───── Source information
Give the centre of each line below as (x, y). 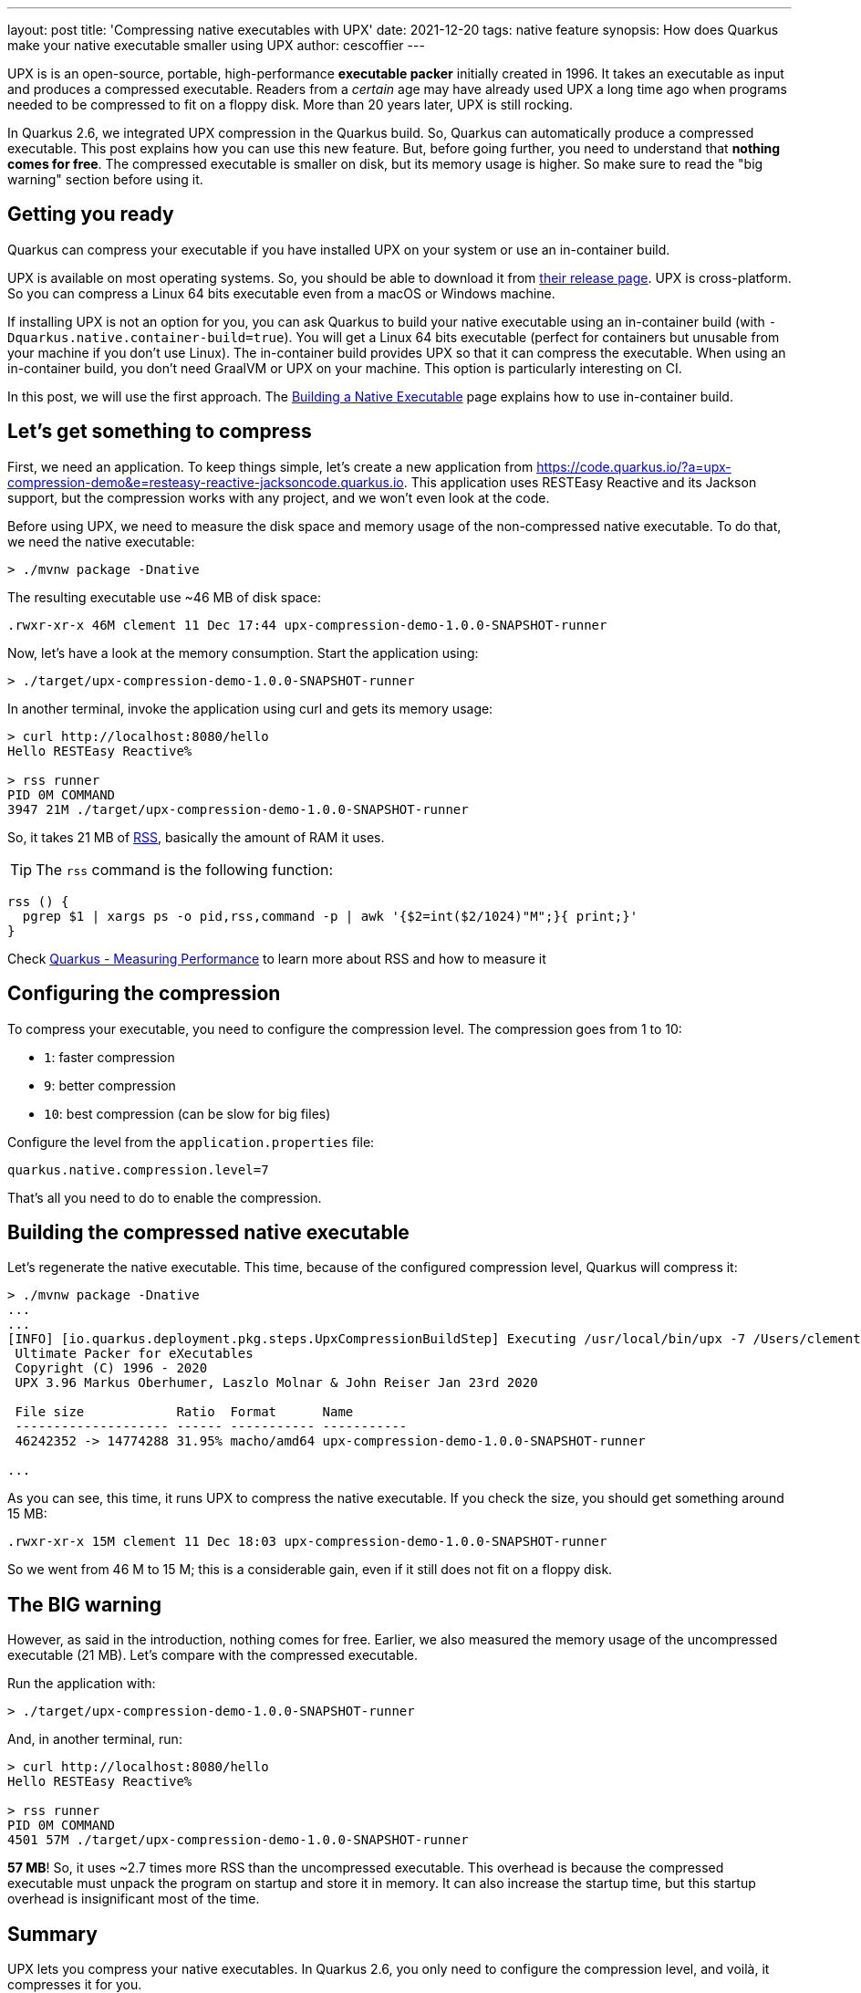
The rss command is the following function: (185, 869)
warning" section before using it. (105, 179)
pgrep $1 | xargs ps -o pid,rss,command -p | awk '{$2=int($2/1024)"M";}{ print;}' (330, 916)
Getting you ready (91, 214)
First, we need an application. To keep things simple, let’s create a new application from (270, 466)
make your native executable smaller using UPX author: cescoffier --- (216, 45)
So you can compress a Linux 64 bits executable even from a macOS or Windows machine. (281, 293)
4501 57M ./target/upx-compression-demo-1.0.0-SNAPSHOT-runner (238, 1840)
──────────
• Exercise aim: Restate word for word only the lines above from the line containing "The rss command" to the line containing "Getting you ready (91, 214)", both of them included.

• Exercise answer:
The rss command is the following function: (185, 869)
warning" section before using it. (105, 179)
pgrep $1 | xargs ps -o pid,rss,command -p | awk '{$2=int($2/1024)"M";}{ print;}' (330, 916)
Getting you ready (91, 214)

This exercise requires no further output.